Il est temps d’agir… ensemble

En raison de tous ces bienfaits, les experts s’entendent maintenant pour dire que le rétablissement de la santé des océans ne devrait pas être la priorité des spécialistes de la mer uniquement, mais aussi de la communauté médicale et du public en général. Soigner les océans, c’est en quelque sorte soigner l’humanité.

Un message assez clair ressort de tous ces rapports : nous sommes les principaux responsables de l’état de santé des océans, donc de sa dégradation. Cela veut également dire que c’est nous qui pouvons changer le cours des choses. Et pour ce faire, le dernier rapport de l’ONU est clair : pour assurer la durabilité des océans, nous devons travailler ensemble. Faire des recherches communes, de la gestion intégrée des océans, partager les données, les informations et les technologies, afin de trouver des solutions efficaces et significatives.
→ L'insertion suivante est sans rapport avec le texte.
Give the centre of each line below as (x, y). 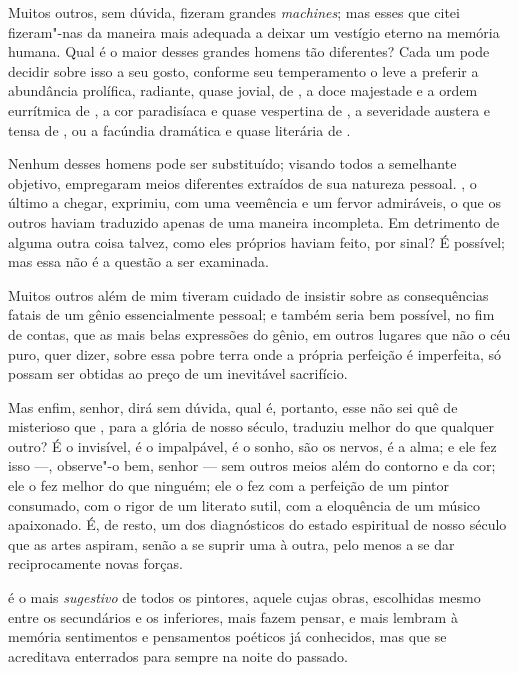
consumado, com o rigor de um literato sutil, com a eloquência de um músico (244, 504)
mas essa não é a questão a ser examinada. (138, 261)
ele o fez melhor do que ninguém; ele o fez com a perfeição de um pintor (229, 485)
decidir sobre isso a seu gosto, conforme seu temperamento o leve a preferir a (243, 70)
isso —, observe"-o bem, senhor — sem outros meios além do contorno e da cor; (252, 465)
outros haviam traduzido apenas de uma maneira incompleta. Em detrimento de (254, 221)
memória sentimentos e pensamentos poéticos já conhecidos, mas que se (227, 636)
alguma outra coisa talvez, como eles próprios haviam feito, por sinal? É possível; (257, 241)
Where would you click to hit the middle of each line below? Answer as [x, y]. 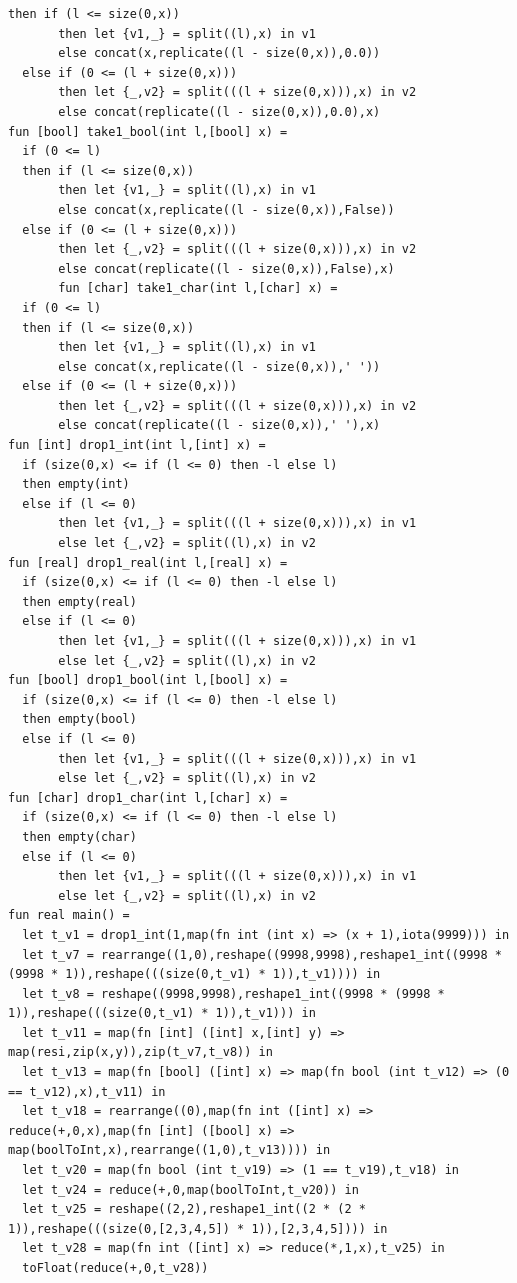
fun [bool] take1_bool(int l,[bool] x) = [148, 131]
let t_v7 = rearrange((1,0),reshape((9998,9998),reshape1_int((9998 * [262, 954]
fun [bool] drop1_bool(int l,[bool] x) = [148, 680]
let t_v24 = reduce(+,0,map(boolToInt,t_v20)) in [190, 1189]
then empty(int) [76, 484]
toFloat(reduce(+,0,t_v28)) [115, 1268]
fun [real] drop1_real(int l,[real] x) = [148, 562]
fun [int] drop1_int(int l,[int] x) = [137, 445]
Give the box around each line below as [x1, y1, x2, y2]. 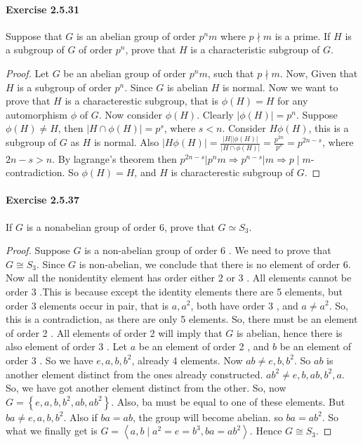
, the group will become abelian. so [132, 409, 283, 424]
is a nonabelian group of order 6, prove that [26, 219, 215, 234]
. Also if [63, 409, 98, 424]
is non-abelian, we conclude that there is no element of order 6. [79, 256, 351, 271]
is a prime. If [275, 28, 331, 43]
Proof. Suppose [6, 243, 70, 258]
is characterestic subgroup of [171, 165, 293, 180]
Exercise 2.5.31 [6, 1, 79, 16]
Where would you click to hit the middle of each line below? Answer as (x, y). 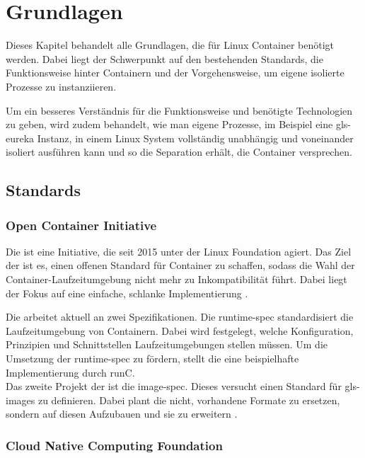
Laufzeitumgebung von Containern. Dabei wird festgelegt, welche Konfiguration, (180, 330)
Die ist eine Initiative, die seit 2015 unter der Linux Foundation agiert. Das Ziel (179, 251)
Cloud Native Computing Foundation (114, 445)
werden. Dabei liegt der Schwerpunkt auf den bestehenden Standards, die (164, 58)
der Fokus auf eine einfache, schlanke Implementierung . (127, 293)
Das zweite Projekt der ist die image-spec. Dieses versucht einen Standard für (174, 386)
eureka (20, 138)
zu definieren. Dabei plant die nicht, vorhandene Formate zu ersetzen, (189, 400)
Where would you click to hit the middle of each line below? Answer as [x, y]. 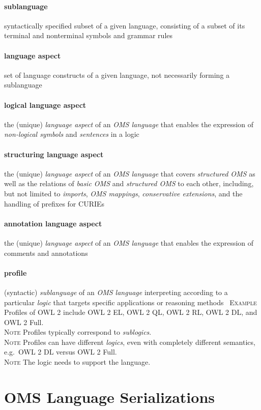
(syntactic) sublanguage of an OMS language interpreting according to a [116, 292]
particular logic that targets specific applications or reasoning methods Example [130, 302]
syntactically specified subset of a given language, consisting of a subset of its [125, 25]
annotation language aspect [53, 223]
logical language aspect [45, 105]
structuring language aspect [54, 154]
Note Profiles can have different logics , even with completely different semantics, [130, 342]
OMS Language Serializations [110, 397]
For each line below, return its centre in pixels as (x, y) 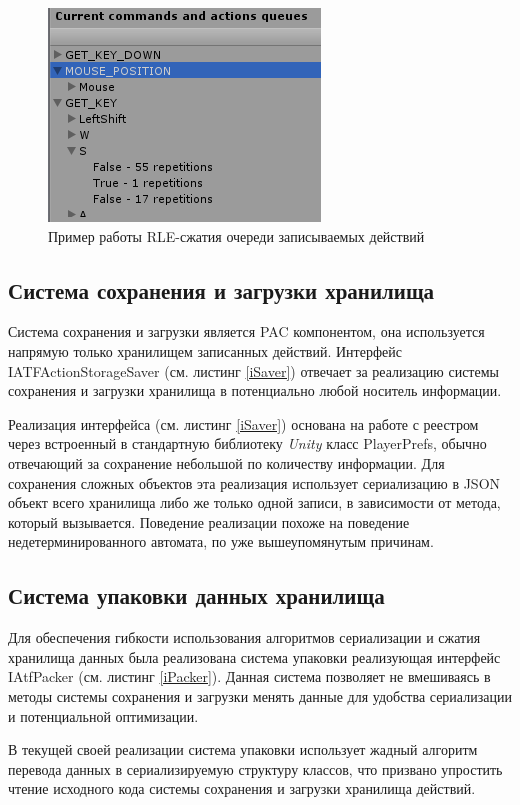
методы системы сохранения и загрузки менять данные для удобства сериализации (260, 695)
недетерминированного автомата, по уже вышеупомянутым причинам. (221, 541)
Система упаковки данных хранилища (196, 595)
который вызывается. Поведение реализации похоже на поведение (209, 521)
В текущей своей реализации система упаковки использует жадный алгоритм (243, 749)
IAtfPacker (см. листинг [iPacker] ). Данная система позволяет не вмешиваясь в (249, 676)
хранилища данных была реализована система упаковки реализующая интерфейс (254, 656)
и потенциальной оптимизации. (103, 715)
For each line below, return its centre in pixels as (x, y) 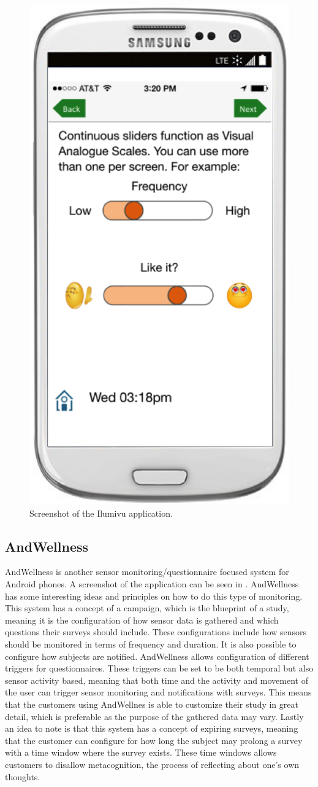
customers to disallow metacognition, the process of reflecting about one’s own (152, 764)
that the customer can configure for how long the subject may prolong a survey (154, 740)
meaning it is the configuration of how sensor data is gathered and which (142, 620)
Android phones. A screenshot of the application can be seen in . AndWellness (152, 584)
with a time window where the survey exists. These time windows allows (141, 752)
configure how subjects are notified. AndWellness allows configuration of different (157, 656)
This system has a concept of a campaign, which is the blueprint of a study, (147, 608)
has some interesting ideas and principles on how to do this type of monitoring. (154, 596)
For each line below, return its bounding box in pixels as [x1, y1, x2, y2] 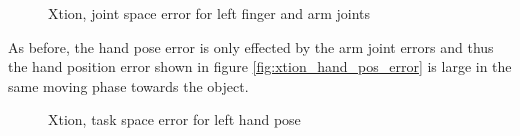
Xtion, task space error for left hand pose [48, 109, 301, 130]
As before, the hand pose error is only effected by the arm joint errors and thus [8, 36, 494, 57]
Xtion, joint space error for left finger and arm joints [48, 3, 371, 23]
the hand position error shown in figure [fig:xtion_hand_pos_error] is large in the [8, 56, 512, 77]
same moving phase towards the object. [8, 75, 249, 96]
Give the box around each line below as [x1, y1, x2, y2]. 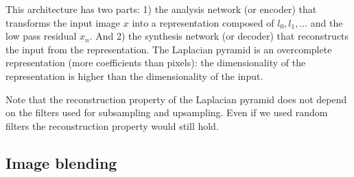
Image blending [5, 152, 117, 173]
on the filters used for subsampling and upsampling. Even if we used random [5, 105, 328, 120]
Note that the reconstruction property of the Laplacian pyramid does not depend [5, 92, 347, 106]
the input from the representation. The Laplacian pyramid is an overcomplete [5, 42, 332, 56]
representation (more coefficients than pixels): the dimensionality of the [5, 55, 306, 70]
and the [310, 15, 343, 29]
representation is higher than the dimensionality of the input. [5, 68, 263, 83]
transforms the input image [5, 15, 121, 29]
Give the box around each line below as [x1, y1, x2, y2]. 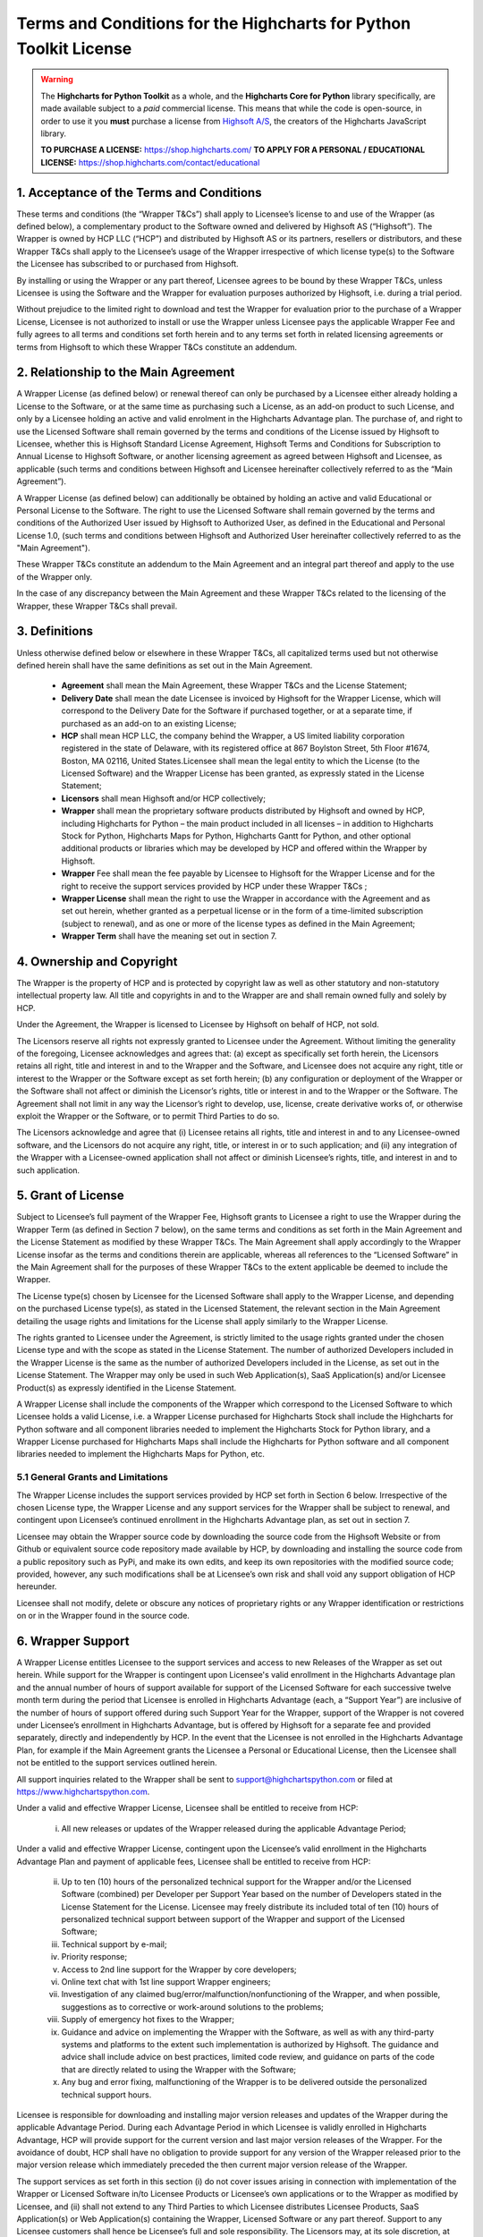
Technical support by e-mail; [61, 1938, 167, 1950]
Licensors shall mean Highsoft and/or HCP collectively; [61, 793, 266, 804]
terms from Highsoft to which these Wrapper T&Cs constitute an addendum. [16, 341, 297, 353]
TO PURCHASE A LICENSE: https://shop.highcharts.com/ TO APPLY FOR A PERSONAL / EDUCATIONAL [40, 144, 425, 156]
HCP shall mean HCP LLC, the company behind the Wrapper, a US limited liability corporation [61, 730, 405, 741]
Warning [40, 74, 73, 85]
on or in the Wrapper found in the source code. [16, 1611, 190, 1621]
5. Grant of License [16, 1188, 124, 1204]
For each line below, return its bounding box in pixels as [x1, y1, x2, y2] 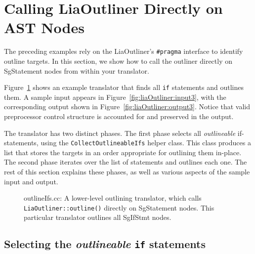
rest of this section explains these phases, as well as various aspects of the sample [4, 167, 250, 177]
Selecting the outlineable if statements [4, 236, 206, 252]
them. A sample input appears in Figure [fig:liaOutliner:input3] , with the [4, 91, 226, 102]
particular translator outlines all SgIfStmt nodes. [24, 212, 171, 222]
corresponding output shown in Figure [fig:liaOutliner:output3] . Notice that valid [4, 101, 251, 112]
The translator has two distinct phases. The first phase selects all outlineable [4, 127, 236, 138]
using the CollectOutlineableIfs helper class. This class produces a [41, 137, 251, 148]
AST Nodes [4, 17, 85, 38]
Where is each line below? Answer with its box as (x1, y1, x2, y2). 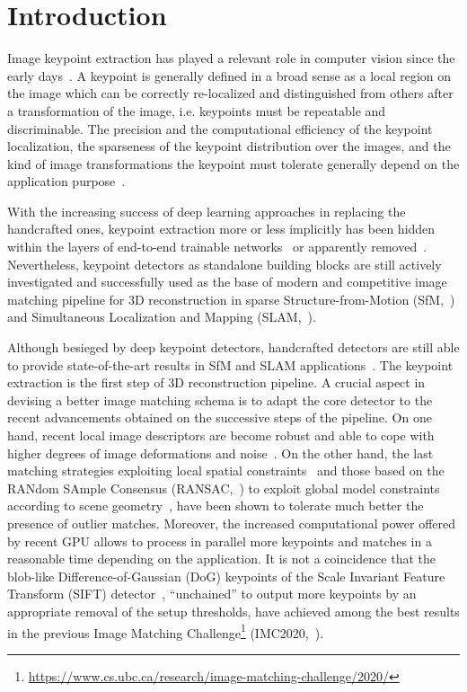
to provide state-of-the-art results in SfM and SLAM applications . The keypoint (7, 355, 454, 374)
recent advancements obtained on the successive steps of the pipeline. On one (7, 408, 432, 427)
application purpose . (7, 172, 126, 191)
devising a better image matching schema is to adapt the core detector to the (7, 390, 433, 409)
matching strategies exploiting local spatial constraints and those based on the (7, 461, 445, 480)
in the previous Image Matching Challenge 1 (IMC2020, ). (7, 620, 324, 642)
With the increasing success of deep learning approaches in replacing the (7, 201, 406, 220)
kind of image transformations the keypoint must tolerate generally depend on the (7, 154, 460, 173)

Les océans jouent un rôle crucial dans la réalisation des objectifs de développement durable de l’ONU (qui représentent en quelque sorte la recette pour notre survie planétaire) et sont un moyen de subsistance pour des milliards de personnes. Il est urgent de changer la façon dont nous interagissons avec eux. Souhaitons que la prochaine décennie nous permette de mieux comprendre les océans et de freiner les dommages qu’on leur cause. Heureusement, nous pouvons compter sur des écosystèmes résilients, pour peu qu’on leur donne une chance. Cette lueur d’espoir pourrait se concrétiser par la mise en place de nouvelles aires marines protégées, qui ne couvrent en ce moment qu’environ 7 % de la planète, mais dont on vise à augmenter la superficie à 30 % d’ici 2030. Un pari audacieux, mais auquel on peut se permettre de croire, car il en va de notre propre survie.

L’auteure est titulaire d’un doctorat en zoologie et fonctionnement des écosystèmes marins de l’Université de Colombie-Britannique. Elle est professeure associée à l’Institut des sciences de la mer de Rimouski et présidente-directrice générale du cabinet de consultation M — Expertise marine, spécialisé dans les services environnementaux et océanographiques.